_Data_.
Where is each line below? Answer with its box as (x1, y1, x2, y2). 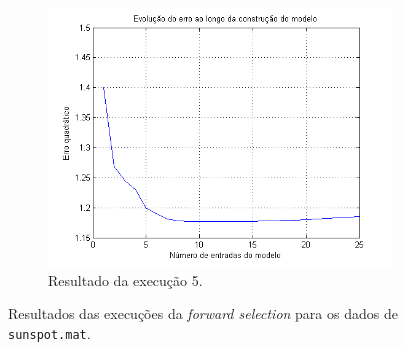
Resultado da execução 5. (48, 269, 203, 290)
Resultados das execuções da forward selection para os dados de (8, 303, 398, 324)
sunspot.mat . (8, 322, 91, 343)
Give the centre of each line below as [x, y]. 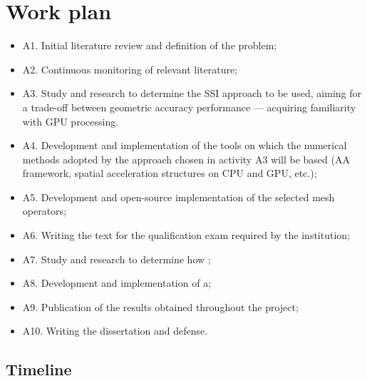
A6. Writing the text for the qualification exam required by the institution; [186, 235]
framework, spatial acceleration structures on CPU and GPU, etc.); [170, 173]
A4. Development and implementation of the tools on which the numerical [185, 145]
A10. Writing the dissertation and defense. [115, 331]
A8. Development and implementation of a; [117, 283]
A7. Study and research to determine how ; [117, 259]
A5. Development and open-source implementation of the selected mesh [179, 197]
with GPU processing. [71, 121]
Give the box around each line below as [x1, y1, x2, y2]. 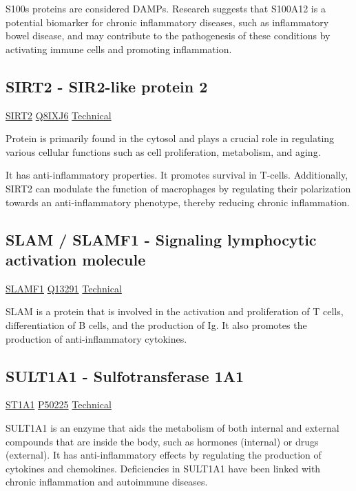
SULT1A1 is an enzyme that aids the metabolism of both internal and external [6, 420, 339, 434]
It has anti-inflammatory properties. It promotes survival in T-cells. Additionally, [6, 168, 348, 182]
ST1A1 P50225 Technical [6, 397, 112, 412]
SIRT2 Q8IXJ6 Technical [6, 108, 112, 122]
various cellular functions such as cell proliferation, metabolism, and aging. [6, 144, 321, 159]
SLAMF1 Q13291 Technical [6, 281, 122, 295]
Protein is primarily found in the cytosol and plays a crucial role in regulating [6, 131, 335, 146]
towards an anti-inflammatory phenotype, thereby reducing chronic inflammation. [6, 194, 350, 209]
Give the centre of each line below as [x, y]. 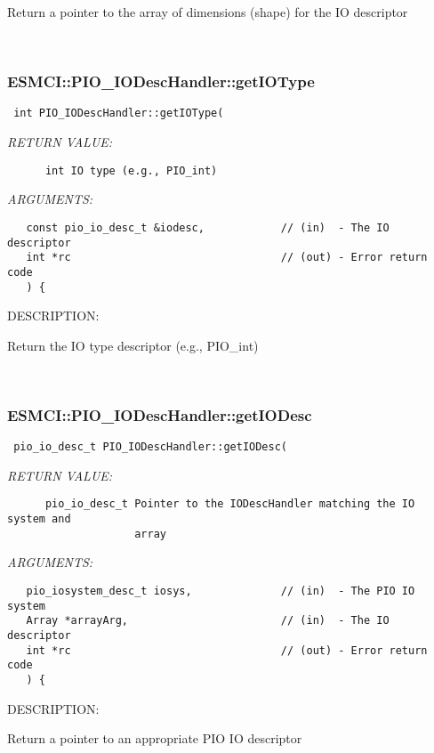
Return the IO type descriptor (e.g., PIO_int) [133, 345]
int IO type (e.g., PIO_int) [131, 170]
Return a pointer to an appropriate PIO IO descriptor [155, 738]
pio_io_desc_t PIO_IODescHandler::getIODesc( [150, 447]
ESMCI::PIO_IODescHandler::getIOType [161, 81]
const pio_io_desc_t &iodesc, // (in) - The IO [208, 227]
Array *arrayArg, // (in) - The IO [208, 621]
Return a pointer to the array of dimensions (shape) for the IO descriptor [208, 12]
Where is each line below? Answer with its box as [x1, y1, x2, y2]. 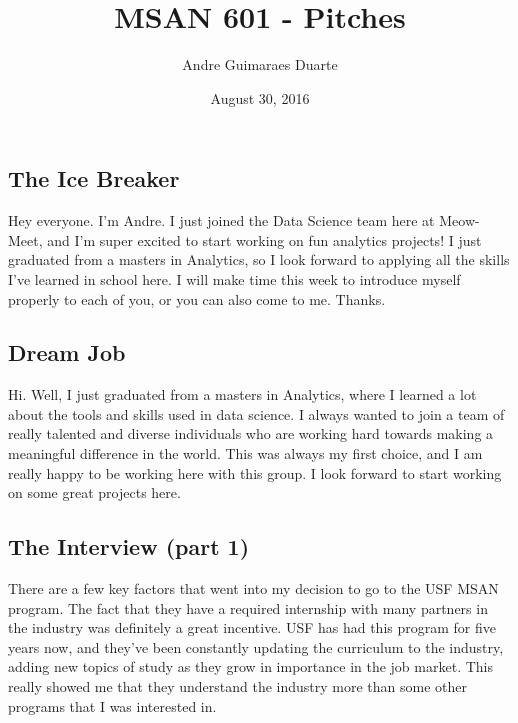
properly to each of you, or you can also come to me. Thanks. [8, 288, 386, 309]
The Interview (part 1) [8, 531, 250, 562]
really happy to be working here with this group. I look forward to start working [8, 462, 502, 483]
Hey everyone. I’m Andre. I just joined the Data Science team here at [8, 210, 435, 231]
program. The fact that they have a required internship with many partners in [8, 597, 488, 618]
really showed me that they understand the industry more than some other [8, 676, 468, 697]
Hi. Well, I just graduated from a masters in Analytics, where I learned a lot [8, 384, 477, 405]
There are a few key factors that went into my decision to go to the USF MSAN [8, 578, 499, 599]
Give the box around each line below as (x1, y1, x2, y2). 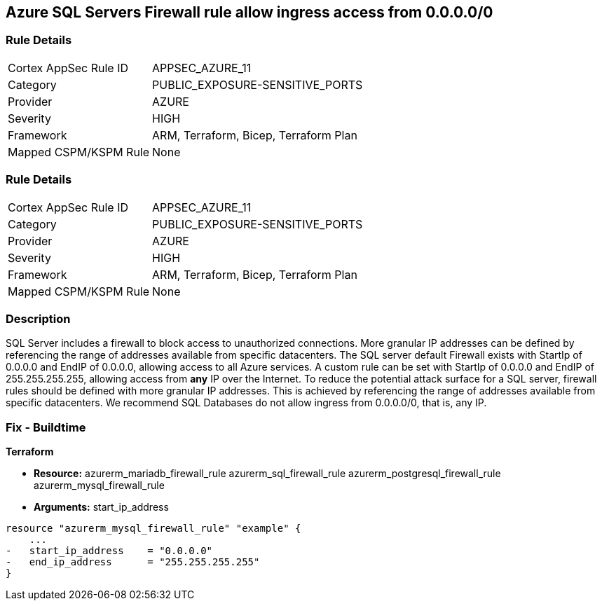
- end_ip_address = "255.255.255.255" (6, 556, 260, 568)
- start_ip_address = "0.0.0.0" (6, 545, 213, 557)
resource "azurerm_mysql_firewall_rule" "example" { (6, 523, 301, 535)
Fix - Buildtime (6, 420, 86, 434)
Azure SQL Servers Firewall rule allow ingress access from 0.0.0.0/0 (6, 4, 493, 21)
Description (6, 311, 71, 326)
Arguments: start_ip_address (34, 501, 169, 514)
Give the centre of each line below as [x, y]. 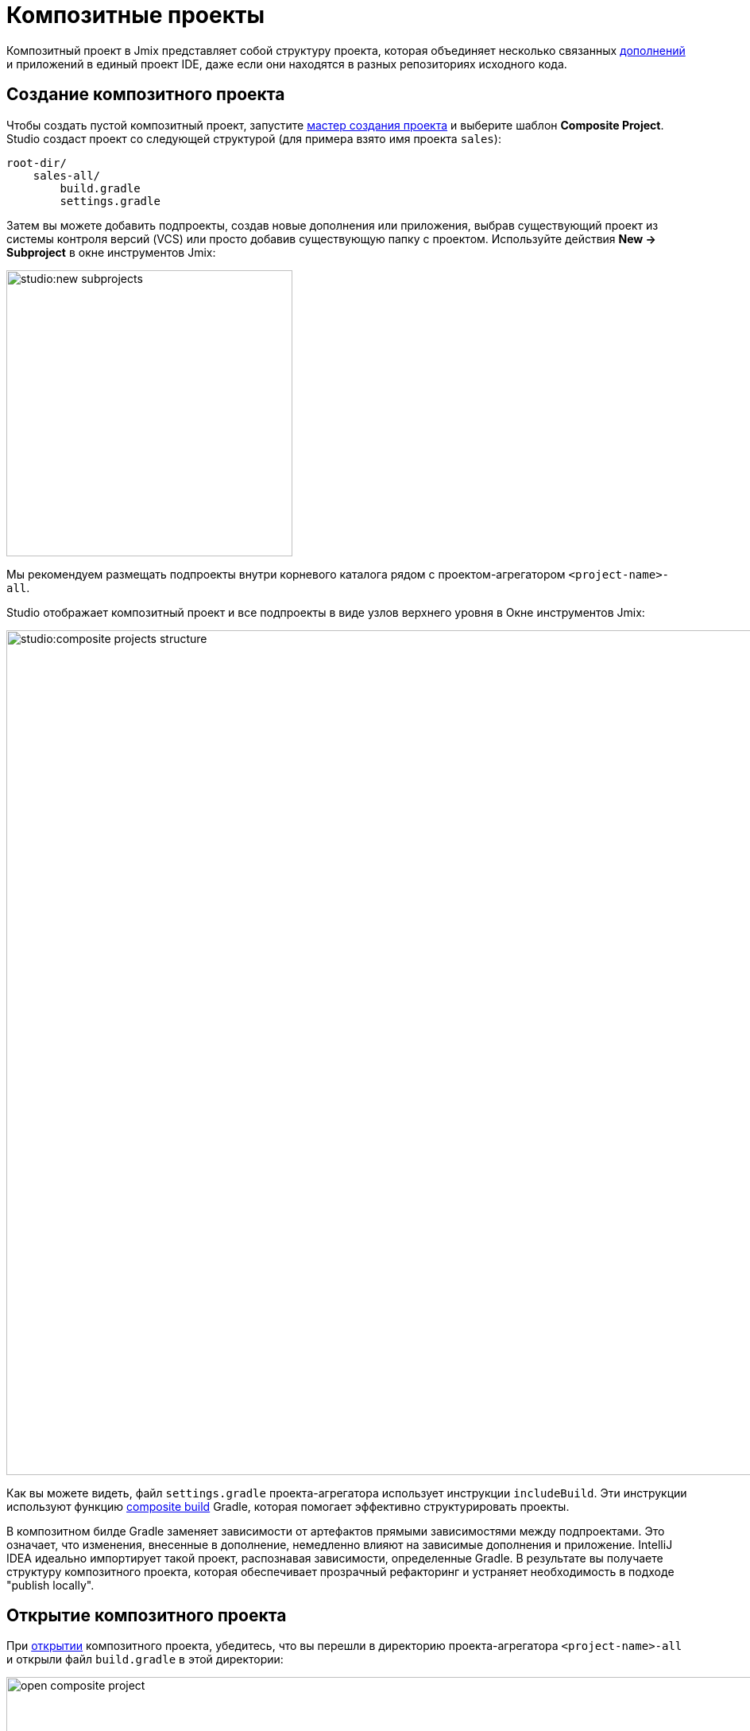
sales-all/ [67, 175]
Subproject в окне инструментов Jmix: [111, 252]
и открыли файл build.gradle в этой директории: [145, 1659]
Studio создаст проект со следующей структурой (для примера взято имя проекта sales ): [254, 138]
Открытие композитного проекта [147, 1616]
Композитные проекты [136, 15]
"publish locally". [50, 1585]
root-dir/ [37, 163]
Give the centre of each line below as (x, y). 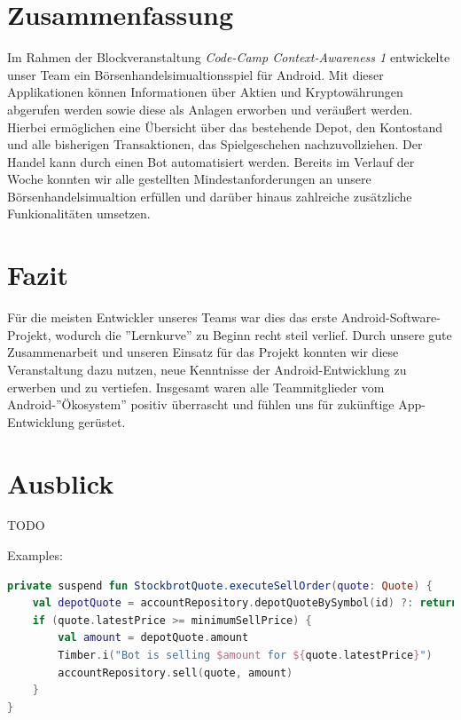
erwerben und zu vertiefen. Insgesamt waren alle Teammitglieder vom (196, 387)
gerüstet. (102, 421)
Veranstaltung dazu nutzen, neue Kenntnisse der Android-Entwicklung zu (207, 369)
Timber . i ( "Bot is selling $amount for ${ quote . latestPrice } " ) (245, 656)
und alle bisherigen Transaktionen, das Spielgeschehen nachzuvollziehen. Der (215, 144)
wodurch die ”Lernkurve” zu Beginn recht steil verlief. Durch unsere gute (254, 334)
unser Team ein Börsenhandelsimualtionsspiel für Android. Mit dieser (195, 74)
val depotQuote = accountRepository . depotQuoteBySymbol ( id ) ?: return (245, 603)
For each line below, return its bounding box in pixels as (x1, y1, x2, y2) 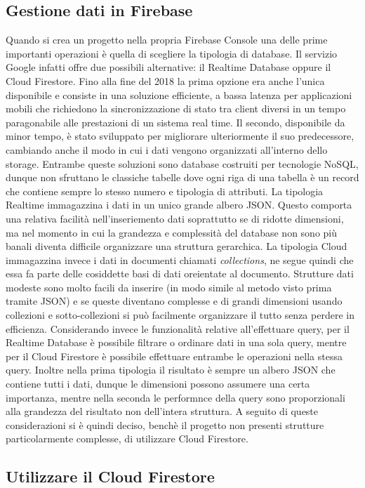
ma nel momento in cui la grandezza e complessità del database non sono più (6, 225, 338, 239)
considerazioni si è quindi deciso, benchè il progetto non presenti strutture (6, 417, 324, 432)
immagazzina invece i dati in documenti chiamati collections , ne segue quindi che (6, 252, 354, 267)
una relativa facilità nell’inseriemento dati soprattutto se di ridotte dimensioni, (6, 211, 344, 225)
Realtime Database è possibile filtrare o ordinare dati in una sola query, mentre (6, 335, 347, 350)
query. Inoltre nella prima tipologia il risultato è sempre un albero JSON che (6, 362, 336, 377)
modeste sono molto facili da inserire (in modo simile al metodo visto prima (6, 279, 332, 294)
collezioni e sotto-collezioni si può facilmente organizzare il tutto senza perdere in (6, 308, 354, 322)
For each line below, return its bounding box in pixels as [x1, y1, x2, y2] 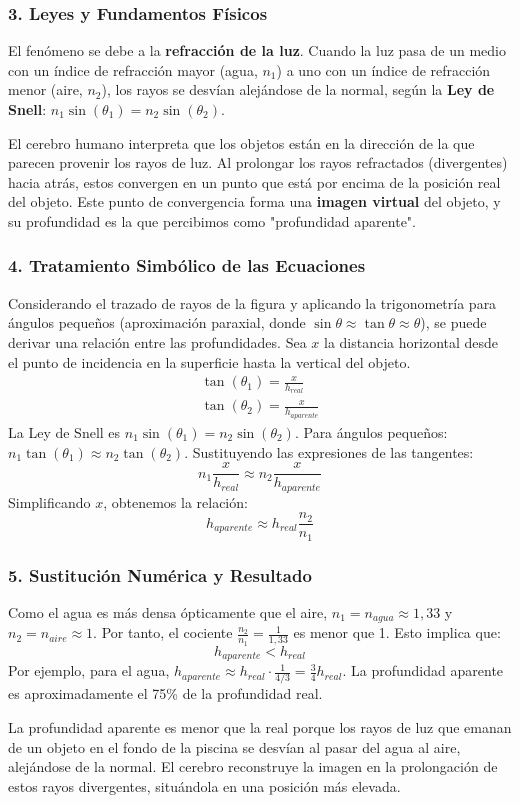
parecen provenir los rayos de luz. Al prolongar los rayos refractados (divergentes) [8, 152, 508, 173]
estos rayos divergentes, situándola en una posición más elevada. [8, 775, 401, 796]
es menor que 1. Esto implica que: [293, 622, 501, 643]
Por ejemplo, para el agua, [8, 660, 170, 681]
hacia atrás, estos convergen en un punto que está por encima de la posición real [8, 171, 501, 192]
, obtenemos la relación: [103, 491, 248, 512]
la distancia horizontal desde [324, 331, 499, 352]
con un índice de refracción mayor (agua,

_What you should do_.
Within the listing above, work out how many lines contain the string "estos", and reply with that number only.

_Answer space_.
2